The 36-month positive DSMB safety review supports GENFIT’s positive momentum in continuing the RESOLVE-IT study. Top-line interim results, based on the primary endpoint of “NASH resolution without worsening of fibrosis”, are expected to be announced at the end of 2019. If positive, the interim data would support accelerated approval (Subpart H) from the U.S. Food and Drug Administration (FDA), and conditional approval from the European Medicines Agency (EMA), as early as 2020. Elafibranor is currently the only late-stage, Phase 3 therapy undergoing investigation for “NASH resolution without the worsening of fibrosis”. As such, elafibranor could be the first available therapy able to eliminate the underlying cause of NASH disease progression. Elafibranor has received fast track designation from the FDA for the treatment of NASH.
Dr Pascal Birman, Deputy Chief Medical Officer of GENFIT, commented: “This sixth positive DSMB review continues to support GENFIT’s development of elafibranor in NASH. NASH is considered a chronic condition and therefore a clean safety profile is crucial for any drug candidate aiming to address the unmet clinical needs related to this pathology. In addition, the safety profile gives us further confidence as we explore elafibranor in the clinical setting, specifically for pediatric NASH – a naïve patient population and a trial we expect to begin enrolling shortly – and PBC, a program we plan to move into a Phase 3 clinical trial later this year.”
Elafibranor is GENFIT’s lead pipeline product candidate. Elafibranor is an oral, once-daily, first-in-class drug acting via dual peroxisome proliferator-activated alpha/delta pathways developed to treat, in particular, nonalcoholic steatohepatitis (NASH). GENFIT believes, based on clinical results to date, that elafibranor has the potential to address multiple facets of NASH, including inflammation, insulin sensitivity, lipid/metabolic profile, and liver markers. Phase 2 clinical trial results have also shown that elafibranor may be an effective treatment for PBC, a rare liver disease.

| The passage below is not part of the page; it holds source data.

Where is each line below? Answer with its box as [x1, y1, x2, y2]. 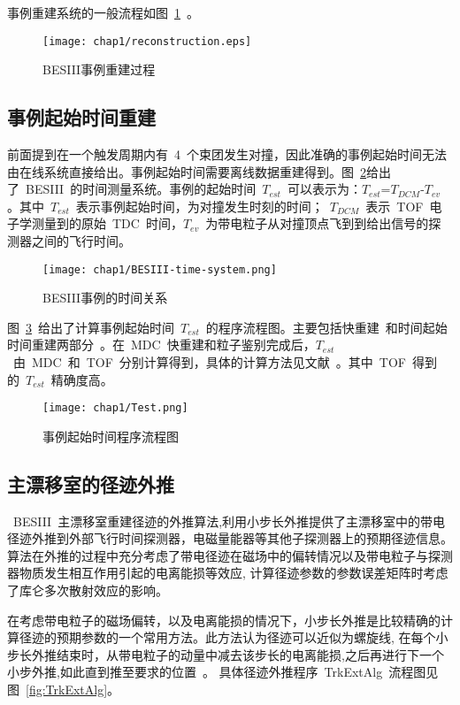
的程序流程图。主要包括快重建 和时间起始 [205, 318, 448, 336]
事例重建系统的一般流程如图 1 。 [7, 4, 199, 21]
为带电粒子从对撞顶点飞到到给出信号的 [205, 214, 429, 233]
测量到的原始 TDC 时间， [31, 214, 183, 233]
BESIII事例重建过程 [42, 60, 156, 79]
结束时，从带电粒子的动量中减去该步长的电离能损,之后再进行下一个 [56, 645, 444, 663]
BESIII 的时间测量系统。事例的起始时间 [25, 180, 257, 198]
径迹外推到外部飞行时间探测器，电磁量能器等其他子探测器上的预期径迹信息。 [7, 529, 453, 548]

RESOLVE-IT is a phase 3 study evaluating the efficacy and safety of elafibranor 120mg versus placebo in patients with nonalcoholic steatohepatitis (NASH) and fibrosis. It is a multicenter, randomized, double-blind, placebo-controlled study with 2 arms. It is conducted under Subpart H (FDA) and conditional approval (EMA). Treatment duration until interim analysis for accelerated approval is 72 weeks.
“NASH” is a liver disease characterized by an accumulation of fat (lipid droplets), along with inflammation and degeneration of hepatocytes. The disease is associated with long term risk of progression to cirrhosis, a state where liver function is diminished, leading to liver insufficiency, and also progression to liver cancer.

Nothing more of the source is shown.